## EXERCISE OBJECTIVE
Copy the records below without altering a single word.

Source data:

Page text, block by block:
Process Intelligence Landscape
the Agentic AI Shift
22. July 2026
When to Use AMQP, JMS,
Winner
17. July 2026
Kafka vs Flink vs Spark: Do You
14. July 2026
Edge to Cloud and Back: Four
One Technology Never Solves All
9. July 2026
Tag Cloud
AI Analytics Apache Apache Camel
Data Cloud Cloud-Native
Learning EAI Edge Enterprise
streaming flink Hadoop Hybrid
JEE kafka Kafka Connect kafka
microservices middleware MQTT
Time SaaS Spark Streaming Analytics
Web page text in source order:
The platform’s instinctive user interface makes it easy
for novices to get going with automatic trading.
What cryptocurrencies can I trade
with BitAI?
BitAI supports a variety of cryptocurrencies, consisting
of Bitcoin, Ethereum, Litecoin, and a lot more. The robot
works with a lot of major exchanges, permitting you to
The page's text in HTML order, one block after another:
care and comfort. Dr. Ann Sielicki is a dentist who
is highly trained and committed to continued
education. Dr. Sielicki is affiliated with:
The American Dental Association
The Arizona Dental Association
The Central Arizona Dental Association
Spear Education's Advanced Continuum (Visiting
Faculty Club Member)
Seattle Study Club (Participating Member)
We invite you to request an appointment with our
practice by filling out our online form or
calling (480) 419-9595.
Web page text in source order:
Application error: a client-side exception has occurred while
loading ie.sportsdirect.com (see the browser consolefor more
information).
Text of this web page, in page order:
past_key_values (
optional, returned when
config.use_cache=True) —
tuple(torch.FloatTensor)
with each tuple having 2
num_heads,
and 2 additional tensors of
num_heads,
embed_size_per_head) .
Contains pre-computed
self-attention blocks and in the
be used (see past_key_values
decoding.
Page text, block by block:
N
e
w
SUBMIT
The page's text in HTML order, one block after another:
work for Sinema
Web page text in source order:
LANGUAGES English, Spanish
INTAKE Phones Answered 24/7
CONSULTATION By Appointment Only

## COMPLETED EXERCISE
Page text, block by block:
Process Intelligence Landscape
the Agentic AI Shift
22. July 2026
When to Use AMQP, JMS,
Winner
17. July 2026
Kafka vs Flink vs Spark: Do You
14. July 2026
Edge to Cloud and Back: Four
One Technology Never Solves All
9. July 2026
Tag Cloud
AI Analytics Apache Apache Camel
Data Cloud Cloud-Native
Learning EAI Edge Enterprise
streaming flink Hadoop Hybrid
JEE kafka Kafka Connect kafka
microservices middleware MQTT
Time SaaS Spark Streaming Analytics
Web page text in source order:
The platform’s instinctive user interface makes it easy
for novices to get going with automatic trading.
What cryptocurrencies can I trade
with BitAI?
BitAI supports a variety of cryptocurrencies, consisting
of Bitcoin, Ethereum, Litecoin, and a lot more. The robot
works with a lot of major exchanges, permitting you to
The page's text in HTML order, one block after another:
care and comfort. Dr. Ann Sielicki is a dentist who
is highly trained and committed to continued
education. Dr. Sielicki is affiliated with:
The American Dental Association
The Arizona Dental Association
The Central Arizona Dental Association
Spear Education's Advanced Continuum (Visiting
Faculty Club Member)
Seattle Study Club (Participating Member)
We invite you to request an appointment with our
practice by filling out our online form or
calling (480) 419-9595.
Web page text in source order:
Application error: a client-side exception has occurred while
loading ie.sportsdirect.com (see the browser consolefor more
information).
Text of this web page, in page order:
past_key_values (
optional, returned when
config.use_cache=True) —
tuple(torch.FloatTensor)
with each tuple having 2
num_heads,
and 2 additional tensors of
num_heads,
embed_size_per_head) .
Contains pre-computed
self-attention blocks and in the
be used (see past_key_values
decoding.
Page text, block by block:
N
e
w
SUBMIT
The page's text in HTML order, one block after another:
work for Sinema
Web page text in source order:
LANGUAGES English, Spanish
INTAKE Phones Answered 24/7
CONSULTATION By Appointment Only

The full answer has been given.